Misalnya, sah-sah saja ketika seseorang mendapatkan pekerjaan pada suatu perusahaan atau menduduki jabatan tertentu dalam sebuah instansi pemerintahan karena mempunyai nilai koneksi yang lebih karena orang berpengaruh didalamnya atau bahkan karena ikatan kekeluargaan yang dimilikinya, dibandingkan orang biasa yang tidak mempunyai koneksi, tetapi mempunyai kompetensi memadai dan mungkin seorang pekerja keras.
Bukankah hal tersebut adalah bentuk relasi dan koneksi yang dia miliki?
Para job seekers lebih mengenalnya dengan istilah “orang dalam” daripada “ketidakadilan” atau “nepotisme”. Selain itu, istilah “orang dalam” memiliki konotasi yang lebih negatif, daripada istilah “koneksi” yang terdengar lebih positif. Apakah kedua istilah ini sebenarnya mempunyai makna yang sama?
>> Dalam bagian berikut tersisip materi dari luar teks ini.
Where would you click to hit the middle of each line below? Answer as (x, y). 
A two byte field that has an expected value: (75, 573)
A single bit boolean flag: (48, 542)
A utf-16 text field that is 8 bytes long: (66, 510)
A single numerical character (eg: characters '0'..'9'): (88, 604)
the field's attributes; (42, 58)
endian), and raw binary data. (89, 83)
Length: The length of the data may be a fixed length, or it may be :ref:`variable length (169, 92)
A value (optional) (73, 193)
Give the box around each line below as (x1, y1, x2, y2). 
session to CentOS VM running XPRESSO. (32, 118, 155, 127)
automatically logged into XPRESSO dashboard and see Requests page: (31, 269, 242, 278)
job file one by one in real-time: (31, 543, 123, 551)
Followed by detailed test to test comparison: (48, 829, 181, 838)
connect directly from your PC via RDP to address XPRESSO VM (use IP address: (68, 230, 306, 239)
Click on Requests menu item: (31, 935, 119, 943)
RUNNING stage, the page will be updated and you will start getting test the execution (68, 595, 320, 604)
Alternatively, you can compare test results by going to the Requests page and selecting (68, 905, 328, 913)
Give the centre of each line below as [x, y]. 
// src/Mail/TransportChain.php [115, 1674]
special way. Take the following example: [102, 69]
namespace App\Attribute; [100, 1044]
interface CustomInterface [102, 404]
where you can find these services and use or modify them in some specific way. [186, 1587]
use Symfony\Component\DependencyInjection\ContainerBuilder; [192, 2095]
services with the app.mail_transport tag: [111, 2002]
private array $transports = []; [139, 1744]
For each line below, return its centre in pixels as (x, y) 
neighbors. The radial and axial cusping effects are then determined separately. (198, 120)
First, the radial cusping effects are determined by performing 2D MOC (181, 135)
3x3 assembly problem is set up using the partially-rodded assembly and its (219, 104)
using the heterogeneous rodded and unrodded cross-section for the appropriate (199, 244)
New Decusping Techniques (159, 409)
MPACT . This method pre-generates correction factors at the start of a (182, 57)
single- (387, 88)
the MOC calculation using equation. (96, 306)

Makna ungkapan “IPK tidak terlalu dibutuhkan dan justru relasi luas yang lebih diperlukan” sebenarnya telah membawa kita pada cara berpikir nepotis. Yang kiranya tidak dikenal, maka tidak bisa menjadi siapa-siapa atau menjadi apa-apa.
UGM yang setiap tahunnya menerima 10rb an mahasiswa S1, pun tidak menjamin semua orang yg kuliah dikampus ini dapat survive dalam dunia yang penuh dengan persaingan hari-hari ini. Kalau mau ditracing, pasti banyak alumni-alumni UGM yang tidak menjadi apa-apa atau mungkin hanya menjadi orang biasa saja (lihat saja tulisan-tulisan di Mojok.co) karena memang bukan anaknya siapa-siapa.
Dengan demikian, penekanan berlebih terhadap nilai koneksi pada dasarnya juga berkontribusi dalam menciptakan manusia-manusia pragmatis bermental nepotis. Oleh karena itu, apa yg disebut sebagai istilah perlu “orang dalam” rasanya tidak hanya terjadi di politik, tetapi hampir di seluruh struktur sosial masyarakat mempraktikkan itu. Hanya saja mungkin karena praktik politik identik dengan kekuasaan sehingga lebih teramplifikasi, terutama karena implikasi dari kekuasaan yang signifikan terhadap kehidupan banyak orang. Lantas orang kemudian merasa geram dengan peristiwa-peristiwa politik yang dianggap merugikan.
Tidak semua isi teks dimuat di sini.